While traditional workflows were often linear, we chose a graph-based approach to unlock inherent parallelism in AI tasks such as embeddings, chunking, summarization, object detection, and transcription.

A webscraper and summarizer workflow built using Indexify.

Migrating to Indexify

You can incrementally adopt Indexify, get an overview of the steps with an example.

Why Indexify?

Interacting with models isn’t the most challenging aspect of building Gen AI applications. However, developing these applications require constant tweaking prompts, update models when better ones are available, etc.

Indexify ensures that it doesn’t come in your way while you are iterating. You can write software as you would normally.

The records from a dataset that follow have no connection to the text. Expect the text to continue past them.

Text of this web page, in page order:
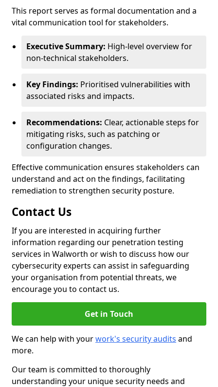
This report serves as formal documentation and a
vital communication tool for stakeholders.
Executive Summary: High-level overview for
non-technical stakeholders.
Key Findings: Prioritised vulnerabilities with
associated risks and impacts.
Recommendations: Clear, actionable steps for
mitigating risks, such as patching or
configuration changes.
Effective communication ensures stakeholders can
understand and act on the findings, facilitating
remediation to strengthen security posture.
Contact Us
If you are interested in acquiring further
information regarding our penetration testing
services in Walworth or wish to discuss how our
cybersecurity experts can assist in safeguarding
your organisation from potential threats, we
encourage you to contact us.
Get in Touch
We can help with yourwork's security audits and
more.
Our team is committed to thoroughly
understanding your unique security needs and
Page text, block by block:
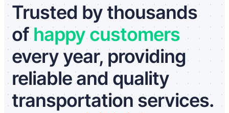
Trusted by thousands
ofhappy customers
every year, providing
reliable and quality
transportation services.
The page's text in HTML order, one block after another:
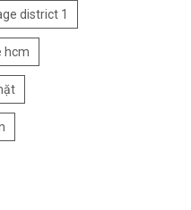
district 1
hcm
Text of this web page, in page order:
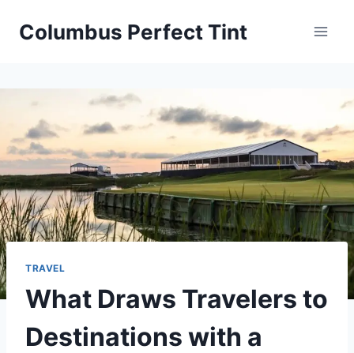
Columbus Perfect Tint
TRAVEL
What Draws Travelers to
Destinations with a
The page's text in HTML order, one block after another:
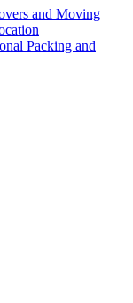
and Moving
Packing and
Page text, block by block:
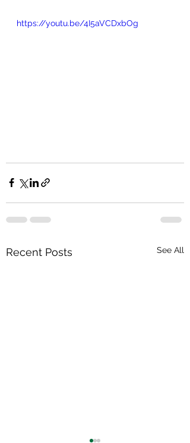
https://youtu.be/4I5aVCDxbOg
Recent Posts See All
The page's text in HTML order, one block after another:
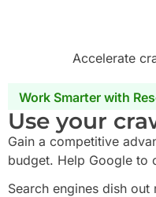
Work Smarter with
Use your
Gain a competitive
budget. Help Google to
Search engines dish
Accelerate
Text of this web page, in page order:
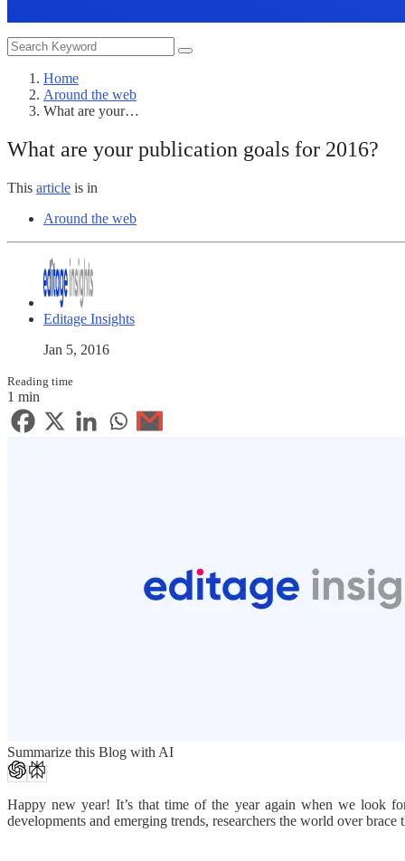
Home
Around the web
What are your…
What are your publication goals for 2016?
This article is in
Around the web
Editage Insights
Jan 5, 2016
Reading time
1 min
Summarize this Blog with AI
Happy new year! It’s that time of the year again when we look
developments and emerging trends, researchers the world over
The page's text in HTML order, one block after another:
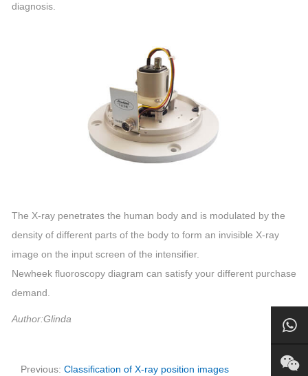
diagnosis.
The X-ray penetrates the human body and is modulated by the
density of different parts of the body to form an invisible X-ray
image on the input screen of the intensifier.
Newheek fluoroscopy diagram can satisfy your different purchase
demand.
Author:Glinda
Previous: Classification of X-ray position images
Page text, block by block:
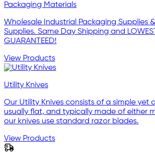
Packaging Materials
Wholesale Industrial Packaging Supplies
Supplies. Same Day Shipping and
GUARANTEED!
View Products
Utility Knives
Our Utility Knives consists of a simple yet
usually flat, and typically made of either
our knives use standard razor blades.
View Products
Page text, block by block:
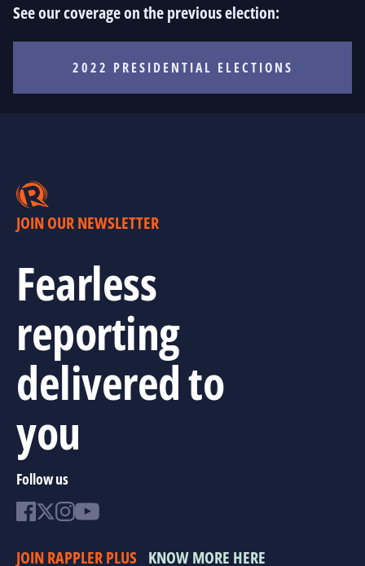
See our coverage on the previous election:
2022 PRESIDENTIAL ELECTIONS
JOIN OUR NEWSLETTER
Fearless
reporting
delivered to
you
Follow us
JOIN RAPPLER PLUS KNOW MORE HERE
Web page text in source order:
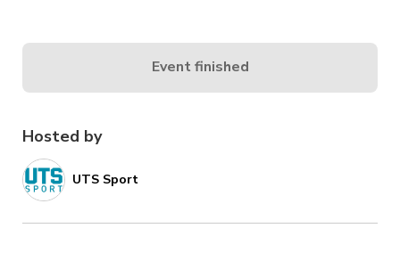
Hosted by
UTS Sport
Event finished
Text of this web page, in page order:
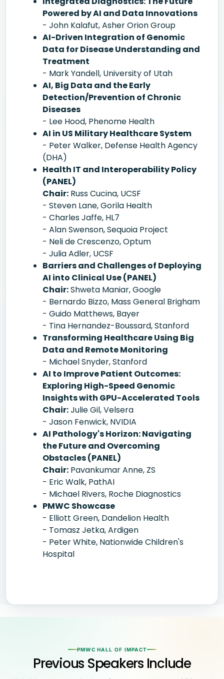
Powered by AI and Data Innovations
- John Kalafut, Asher Orion Group
AI-Driven Integration of Genomic
Data for Disease Understanding and
Treatment
- Mark Yandell, University of Utah
AI, Big Data and the Early
Detection/Prevention of Chronic
Diseases
- Lee Hood, Phenome Health
AI in US Military Healthcare System
- Peter Walker, Defense Health Agency
(DHA)
Health IT and Interoperability Policy
(PANEL)
Chair: Russ Cucina, UCSF
- Steven Lane, Gorila Health
- Charles Jaffe, HL7
- Alan Swenson, Sequoia Project
- Neli de Crescenzo, Optum
- Julia Adler, UCSF
Barriers and Challenges of Deploying
AI into Clinical Use (PANEL)
Chair:Shweta Maniar, Google
- Bernardo Bizzo, Mass General Brigham
- Guido Matthews, Bayer
- Tina Hernandez-Boussard, Stanford
Transforming Healthcare Using Big
Data and Remote Monitoring
- Michael Snyder, Stanford
AI to Improve Patient Outcomes:
Exploring High-Speed Genomic
Insights with GPU-Accelerated Tools
Chair:Julie Gil, Velsera
- Jason Fenwick, NVIDIA
AI Pathology's Horizon: Navigating
the Future and Overcoming
Obstacles (PANEL)
Chair: Pavankumar Anne, ZS
- Eric Walk, PathAI
- Michael Rivers, Roche Diagnostics
PMWC Showcase
- Elliott Green, Dandelion Health
- Tomasz Jetka, Ardigen
- Peter White, Nationwide Children's
Hospital
PMWC HALL OF IMPACT
Previous Speakers Include
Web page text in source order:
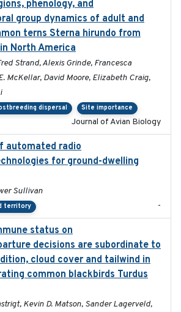
phenology, and
group dynamics of adult and
terns Sterna hirundo from
North America
Strand, Alexis Grinde, Francesca
McKellar, David Moore, Elizabeth Craig,
dispersal Site importance
Journal of Avian Biology
automated radio
for ground-dwelling
Sullivan
territory -
status on
decisions are subordinate to
cloud cover and tailwind in
common blackbirds Turdus
Kevin D. Matson, Sander Lagerveld,
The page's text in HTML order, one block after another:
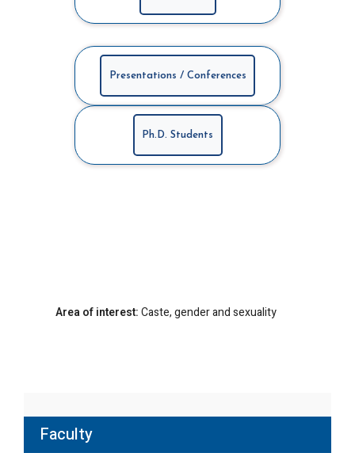
Faculty
Presentations / Conferences
Ph.D. Students
Area of interest:Caste, gender and sexuality
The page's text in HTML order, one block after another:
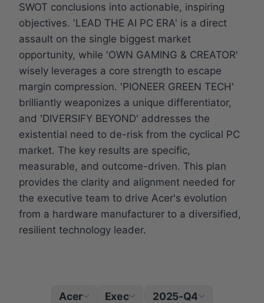
SWOT conclusions into actionable, inspiring
objectives. 'LEAD THE AI PC ERA' is a direct
assault on the single biggest market
opportunity, while 'OWN GAMING & CREATOR'
wisely leverages a core strength to escape
margin compression. 'PIONEER GREEN TECH'
brilliantly weaponizes a unique differentiator,
and 'DIVERSIFY BEYOND' addresses the
existential need to de-risk from the cyclical PC
market. The key results are specific,
measurable, and outcome-driven. This plan
provides the clarity and alignment needed for
the executive team to drive Acer's evolution
from a hardware manufacturer to a diversified,
resilient technology leader.
Acer Exec 2025-Q4

Further, sveral hurdles arise when moving from a prototype to a production-ready service:

  • State Management: Sharing and persisting the state of dependent stages in your application.
  • Version Control and Data Migration: As models evolve, developers must version workflow code and re-process existing data with newer models (e.g., improved structured extraction, summarization, or embedding models).
  • Compound Systems: Applications often require multiple models based on input context, necessitating dynamic routing of data to different functions. For instance, different document extraction models might be optimal for specific layouts, requiring a modular workflow that can adapt to various input types and contexts.
  • Hardware Optimization: For local inference using open-source or custom-trained models, efficiently utilizing GPUs for model inference and CPUs for other workflow components.

Once you start using Indexify you don’t have to worry about -

  • Handling state between functions.
  • Distributing functions across multiple machines for paralellism.
  • Building APIs to integrate with other systems.
  • Developing scripts for versioning and backfilling data.

You can program workflows as if they were running on a single machine, while benefiting from a robust, distributed infrastructure.